Items from a data source
▽
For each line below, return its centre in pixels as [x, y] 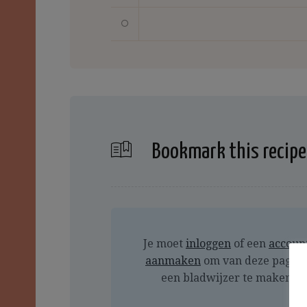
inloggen [208, 244]
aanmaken [173, 261]
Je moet [164, 244]
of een [250, 244]
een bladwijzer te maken [226, 278]
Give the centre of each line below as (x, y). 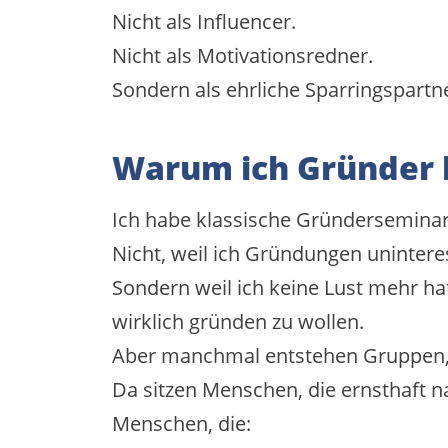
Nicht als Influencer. (204, 21)
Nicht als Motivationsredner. (242, 55)
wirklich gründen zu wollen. (238, 321)
△
• **TRY IT**:
Please transcribe every record above exactly as written, leaving out the pictures.

• **RESPONSE TO THIS TASK**:
For each line below, return its centre in pixels as [x, y] 
inloggen [208, 244]
aanmaken [173, 261]
Je moet [164, 244]
of een [250, 244]
een bladwijzer te maken [226, 278]
Give the centre of each line below as (x, y). 
Nicht als Influencer. (204, 21)
Nicht als Motivationsredner. (242, 55)
wirklich gründen zu wollen. (238, 321)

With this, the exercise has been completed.